Exercise directions =
The answer must be a word-for-word copy of the records below, with every picture left out.

Data shown =

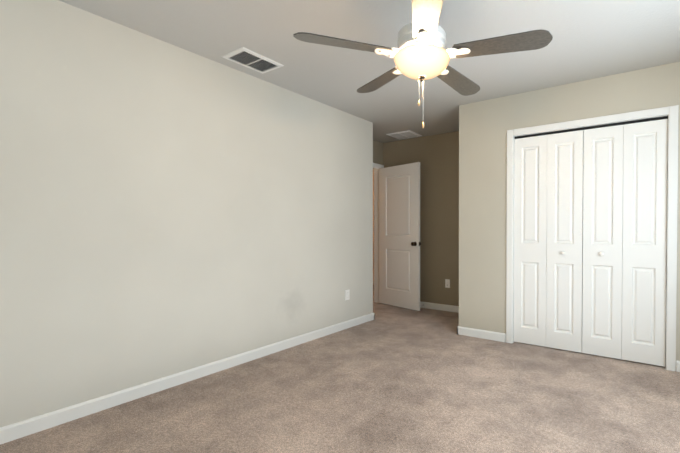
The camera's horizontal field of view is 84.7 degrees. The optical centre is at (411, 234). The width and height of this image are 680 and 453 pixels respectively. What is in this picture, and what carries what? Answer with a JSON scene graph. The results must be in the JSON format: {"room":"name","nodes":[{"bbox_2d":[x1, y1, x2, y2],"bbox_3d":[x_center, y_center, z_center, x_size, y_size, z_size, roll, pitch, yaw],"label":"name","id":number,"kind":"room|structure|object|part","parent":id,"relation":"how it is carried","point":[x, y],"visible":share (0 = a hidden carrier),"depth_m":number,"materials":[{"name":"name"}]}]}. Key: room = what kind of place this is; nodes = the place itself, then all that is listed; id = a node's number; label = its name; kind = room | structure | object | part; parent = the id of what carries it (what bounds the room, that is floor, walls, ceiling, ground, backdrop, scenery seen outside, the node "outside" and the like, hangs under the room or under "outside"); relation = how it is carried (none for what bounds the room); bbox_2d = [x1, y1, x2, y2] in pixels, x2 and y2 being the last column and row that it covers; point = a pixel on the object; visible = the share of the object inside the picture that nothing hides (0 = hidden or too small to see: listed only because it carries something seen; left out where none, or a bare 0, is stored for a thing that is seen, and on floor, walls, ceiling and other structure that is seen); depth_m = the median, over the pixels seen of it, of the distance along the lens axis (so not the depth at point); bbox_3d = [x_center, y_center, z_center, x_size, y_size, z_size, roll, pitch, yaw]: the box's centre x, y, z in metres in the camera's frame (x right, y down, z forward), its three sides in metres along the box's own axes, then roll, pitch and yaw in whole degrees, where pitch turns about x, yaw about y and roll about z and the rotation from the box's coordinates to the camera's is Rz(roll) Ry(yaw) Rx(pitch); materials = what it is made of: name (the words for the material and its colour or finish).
{"room":"empty bedroom","nodes":[
{"label":"empty bedroom","id":0,"kind":"room"},
{"bbox_2d":[0,0,372,426],"bbox_3d":[-1.874,-0.137,2.989,0.660,2.450,4.133,1,1,33],"label":"wall","id":1,"kind":"structure","parent":0,"point":[167,209],"depth_m":2.51,"materials":[{"name":"paint"}]},
{"bbox_2d":[0,313,374,444],"bbox_3d":[-1.554,1.047,2.883,0.014,0.085,4.027,1,1,33],"label":"baseboard","id":2,"kind":"structure","parent":1,"relation":"attached to","point":[20,429],"depth_m":2.51,"materials":[{"name":"white wood"}]},
{"bbox_2d":[345,289,349,299],"bbox_3d":[-0.734,0.690,4.169,0.010,0.115,0.070,1,1,33],"label":"outlet","id":3,"kind":"object","parent":1,"relation":"attached to","point":[347,294],"visible":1,"depth_m":4.17,"materials":[{"name":"white plastic"}]},
{"bbox_2d":[0,285,679,452],"bbox_3d":[-0.051,1.129,3.587,5.770,0.100,7.070,1,1,33],"label":"floor","id":4,"kind":"structure","parent":0,"point":[391,379],"depth_m":2.36,"materials":[{"name":"carpet"}]},
{"bbox_2d":[59,0,679,142],"bbox_3d":[-0.051,-1.421,3.548,5.770,0.100,7.070,1,1,33],"label":"ceiling","id":5,"kind":"structure","parent":0,"point":[592,39],"depth_m":2.56,"materials":[{"name":"white paint"}]},
{"bbox_2d":[221,47,283,73],"bbox_3d":[-1.240,-1.355,2.867,0.275,0.016,0.360,1,1,33],"label":"ceiling vent","id":6,"kind":"object","parent":5,"relation":"in","point":[248,58],"visible":0.98,"depth_m":2.84,"materials":[{"name":"white metal"}]},
{"bbox_2d":[386,130,421,138],"bbox_3d":[-0.104,-1.389,5.119,0.385,0.013,0.335,1,1,33],"label":"ceiling vent","id":7,"kind":"object","parent":5,"relation":"in","point":[404,134],"visible":1,"depth_m":5.08,"materials":[{"name":"white metal"}]},
{"bbox_2d":[293,0,552,127],"bbox_3d":[0.089,-0.973,2.026,1.270,0.749,1.229,1,1,33],"label":"fan","id":8,"kind":"object","parent":5,"relation":"hanging from","point":[421,53],"visible":1,"depth_m":1.88,"materials":[{"name":"wood"}]},
{"bbox_3d":[0.055,-0.911,1.989,0.306,0.106,0.306,1,1,33],"label":"lamp shade","id":9,"kind":"part","parent":8,"relation":"part of","materials":[{"name":"white glass"}]},
{"bbox_2d":[373,170,373,284],"bbox_3d":[-1.538,-0.189,6.338,0.120,2.450,4.000,1,1,33],"label":"wall","id":10,"kind":"structure","parent":0,"point":[373,227],"depth_m":7.42,"materials":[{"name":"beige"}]},
{"bbox_2d":[373,140,382,164],"bbox_3d":[-0.708,-0.173,5.317,0.120,2.450,1.047,1,1,33],"label":"wall","id":11,"kind":"structure","parent":0,"point":[377,152],"depth_m":5.49,"materials":[{"name":"paint"}]},
{"bbox_2d":[373,163,383,302],"bbox_3d":[-0.740,-0.001,5.269,0.150,2.107,0.926,1,1,33],"label":"door frame","id":12,"kind":"structure","parent":11,"relation":"attached to","point":[376,167],"depth_m":5.61,"materials":[{"name":"white wood"}]},
{"bbox_2d":[379,162,420,310],"bbox_3d":[-0.200,0.026,5.252,0.814,2.030,0.254,1,1,33],"label":"entry door","id":13,"kind":"structure","parent":11,"relation":"in","point":[399,236],"depth_m":5.23,"materials":[{"name":"painted wood"},{"name":"dark metal"}]},
{"bbox_2d":[383,131,458,305],"bbox_3d":[0.366,-0.171,5.182,1.835,2.450,0.120,1,1,33],"label":"wall","id":14,"kind":"structure","parent":0,"point":[436,156],"depth_m":5.12,"materials":[{"name":"paint"}]},
{"bbox_2d":[420,301,458,312],"bbox_3d":[0.279,1.012,5.176,1.715,0.085,0.014,1,1,33],"label":"baseboard","id":15,"kind":"structure","parent":14,"relation":"attached to","point":[443,307],"depth_m":5.09,"materials":[{"name":"white wood"}]},
{"bbox_2d":[445,279,449,287],"bbox_3d":[0.494,0.676,5.038,0.070,0.115,0.010,1,1,33],"label":"outlet","id":16,"kind":"object","parent":14,"relation":"attached to","point":[447,283],"visible":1,"depth_m":5.03,"materials":[{"name":"white plastic"}]},
{"bbox_2d":[459,62,679,360],"bbox_3d":[1.637,-0.142,3.270,2.605,2.450,0.120,1,1,33],"label":"wall","id":17,"kind":"structure","parent":0,"point":[485,126],"depth_m":3.68,"materials":[{"name":"paint"}]},
{"bbox_2d":[457,326,505,341],"bbox_3d":[0.732,1.033,3.786,0.493,0.085,0.014,1,1,33],"label":"baseboard","id":18,"kind":"structure","parent":17,"relation":"attached to","point":[490,335],"depth_m":3.78,"materials":[{"name":"white wood"}]},
{"bbox_2d":[514,116,667,366],"bbox_3d":[1.538,0.055,3.291,1.244,2.032,0.067,1,1,33],"label":"bifold closet door","id":19,"kind":"structure","parent":17,"relation":"in","point":[591,212],"depth_m":3.25,"materials":[{"name":"white wood"}]},
{"bbox_2d":[506,105,678,370],"bbox_3d":[1.554,0.028,3.316,1.376,2.109,0.136,1,1,33],"label":"trim","id":20,"kind":"structure","parent":17,"relation":"attached to","point":[671,112],"depth_m":2.98,"materials":[{"name":"white wood"}]},
{"bbox_2d":[676,360,679,371],"bbox_3d":[2.338,1.049,2.761,0.553,0.085,0.014,1,1,33],"label":"baseboard","id":21,"kind":"structure","parent":17,"relation":"attached to","point":[677,362],"depth_m":2.90,"materials":[{"name":"white wood"}]}
]}

Task solution =
The camera's horizontal field of view is 84.7 degrees. The optical centre is at (411, 234). The width and height of this image are 680 and 453 pixels respectively. What is in this picture, and what carries what? Answer with a JSON scene graph. The results must be in the JSON format: {"room":"name","nodes":[{"bbox_2d":[x1, y1, x2, y2],"bbox_3d":[x_center, y_center, z_center, x_size, y_size, z_size, roll, pitch, yaw],"label":"name","id":number,"kind":"room|structure|object|part","parent":id,"relation":"how it is carried","point":[x, y],"visible":share (0 = a hidden carrier),"depth_m":number,"materials":[{"name":"name"}]}]}. Key: room = what kind of place this is; nodes = the place itself, then all that is listed; id = a node's number; label = its name; kind = room | structure | object | part; parent = the id of what carries it (what bounds the room, that is floor, walls, ceiling, ground, backdrop, scenery seen outside, the node "outside" and the like, hangs under the room or under "outside"); relation = how it is carried (none for what bounds the room); bbox_2d = [x1, y1, x2, y2] in pixels, x2 and y2 being the last column and row that it covers; point = a pixel on the object; visible = the share of the object inside the picture that nothing hides (0 = hidden or too small to see: listed only because it carries something seen; left out where none, or a bare 0, is stored for a thing that is seen, and on floor, walls, ceiling and other structure that is seen); depth_m = the median, over the pixels seen of it, of the distance along the lens axis (so not the depth at point); bbox_3d = [x_center, y_center, z_center, x_size, y_size, z_size, roll, pitch, yaw]: the box's centre x, y, z in metres in the camera's frame (x right, y down, z forward), its three sides in metres along the box's own axes, then roll, pitch and yaw in whole degrees, where pitch turns about x, yaw about y and roll about z and the rotation from the box's coordinates to the camera's is Rz(roll) Ry(yaw) Rx(pitch); materials = what it is made of: name (the words for the material and its colour or finish).
{"room":"empty bedroom","nodes":[
{"label":"empty bedroom","id":0,"kind":"room"},
{"bbox_2d":[0,0,372,426],"bbox_3d":[-1.874,-0.137,2.989,0.660,2.450,4.133,1,1,33],"label":"wall","id":1,"kind":"structure","parent":0,"point":[167,209],"depth_m":2.51,"materials":[{"name":"paint"}]},
{"bbox_2d":[0,313,374,444],"bbox_3d":[-1.554,1.047,2.883,0.014,0.085,4.027,1,1,33],"label":"baseboard","id":2,"kind":"structure","parent":1,"relation":"attached to","point":[20,429],"depth_m":2.51,"materials":[{"name":"white wood"}]},
{"bbox_2d":[345,289,349,299],"bbox_3d":[-0.734,0.690,4.169,0.010,0.115,0.070,1,1,33],"label":"outlet","id":3,"kind":"object","parent":1,"relation":"attached to","point":[347,294],"visible":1,"depth_m":4.17,"materials":[{"name":"white plastic"}]},
{"bbox_2d":[0,285,679,452],"bbox_3d":[-0.051,1.129,3.587,5.770,0.100,7.070,1,1,33],"label":"floor","id":4,"kind":"structure","parent":0,"point":[391,379],"depth_m":2.36,"materials":[{"name":"carpet"}]},
{"bbox_2d":[59,0,679,142],"bbox_3d":[-0.051,-1.421,3.548,5.770,0.100,7.070,1,1,33],"label":"ceiling","id":5,"kind":"structure","parent":0,"point":[592,39],"depth_m":2.56,"materials":[{"name":"white paint"}]},
{"bbox_2d":[221,47,283,73],"bbox_3d":[-1.240,-1.355,2.867,0.275,0.016,0.360,1,1,33],"label":"ceiling vent","id":6,"kind":"object","parent":5,"relation":"in","point":[248,58],"visible":0.98,"depth_m":2.84,"materials":[{"name":"white metal"}]},
{"bbox_2d":[386,130,421,138],"bbox_3d":[-0.104,-1.389,5.119,0.385,0.013,0.335,1,1,33],"label":"ceiling vent","id":7,"kind":"object","parent":5,"relation":"in","point":[404,134],"visible":1,"depth_m":5.08,"materials":[{"name":"white metal"}]},
{"bbox_2d":[293,0,552,127],"bbox_3d":[0.089,-0.973,2.026,1.270,0.749,1.229,1,1,33],"label":"fan","id":8,"kind":"object","parent":5,"relation":"hanging from","point":[421,53],"visible":1,"depth_m":1.88,"materials":[{"name":"wood"}]},
{"bbox_3d":[0.055,-0.911,1.989,0.306,0.106,0.306,1,1,33],"label":"lamp shade","id":9,"kind":"part","parent":8,"relation":"part of","materials":[{"name":"white glass"}]},
{"bbox_2d":[373,170,373,284],"bbox_3d":[-1.538,-0.189,6.338,0.120,2.450,4.000,1,1,33],"label":"wall","id":10,"kind":"structure","parent":0,"point":[373,227],"depth_m":7.42,"materials":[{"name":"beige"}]},
{"bbox_2d":[373,140,382,164],"bbox_3d":[-0.708,-0.173,5.317,0.120,2.450,1.047,1,1,33],"label":"wall","id":11,"kind":"structure","parent":0,"point":[377,152],"depth_m":5.49,"materials":[{"name":"paint"}]},
{"bbox_2d":[373,163,383,302],"bbox_3d":[-0.740,-0.001,5.269,0.150,2.107,0.926,1,1,33],"label":"door frame","id":12,"kind":"structure","parent":11,"relation":"attached to","point":[376,167],"depth_m":5.61,"materials":[{"name":"white wood"}]},
{"bbox_2d":[379,162,420,310],"bbox_3d":[-0.200,0.026,5.252,0.814,2.030,0.254,1,1,33],"label":"entry door","id":13,"kind":"structure","parent":11,"relation":"in","point":[399,236],"depth_m":5.23,"materials":[{"name":"painted wood"},{"name":"dark metal"}]},
{"bbox_2d":[383,131,458,305],"bbox_3d":[0.366,-0.171,5.182,1.835,2.450,0.120,1,1,33],"label":"wall","id":14,"kind":"structure","parent":0,"point":[436,156],"depth_m":5.12,"materials":[{"name":"paint"}]},
{"bbox_2d":[420,301,458,312],"bbox_3d":[0.279,1.012,5.176,1.715,0.085,0.014,1,1,33],"label":"baseboard","id":15,"kind":"structure","parent":14,"relation":"attached to","point":[443,307],"depth_m":5.09,"materials":[{"name":"white wood"}]},
{"bbox_2d":[445,279,449,287],"bbox_3d":[0.494,0.676,5.038,0.070,0.115,0.010,1,1,33],"label":"outlet","id":16,"kind":"object","parent":14,"relation":"attached to","point":[447,283],"visible":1,"depth_m":5.03,"materials":[{"name":"white plastic"}]},
{"bbox_2d":[459,62,679,360],"bbox_3d":[1.637,-0.142,3.270,2.605,2.450,0.120,1,1,33],"label":"wall","id":17,"kind":"structure","parent":0,"point":[485,126],"depth_m":3.68,"materials":[{"name":"paint"}]},
{"bbox_2d":[457,326,505,341],"bbox_3d":[0.732,1.033,3.786,0.493,0.085,0.014,1,1,33],"label":"baseboard","id":18,"kind":"structure","parent":17,"relation":"attached to","point":[490,335],"depth_m":3.78,"materials":[{"name":"white wood"}]},
{"bbox_2d":[514,116,667,366],"bbox_3d":[1.538,0.055,3.291,1.244,2.032,0.067,1,1,33],"label":"bifold closet door","id":19,"kind":"structure","parent":17,"relation":"in","point":[591,212],"depth_m":3.25,"materials":[{"name":"white wood"}]},
{"bbox_2d":[506,105,678,370],"bbox_3d":[1.554,0.028,3.316,1.376,2.109,0.136,1,1,33],"label":"trim","id":20,"kind":"structure","parent":17,"relation":"attached to","point":[671,112],"depth_m":2.98,"materials":[{"name":"white wood"}]},
{"bbox_2d":[676,360,679,371],"bbox_3d":[2.338,1.049,2.761,0.553,0.085,0.014,1,1,33],"label":"baseboard","id":21,"kind":"structure","parent":17,"relation":"attached to","point":[677,362],"depth_m":2.90,"materials":[{"name":"white wood"}]}
]}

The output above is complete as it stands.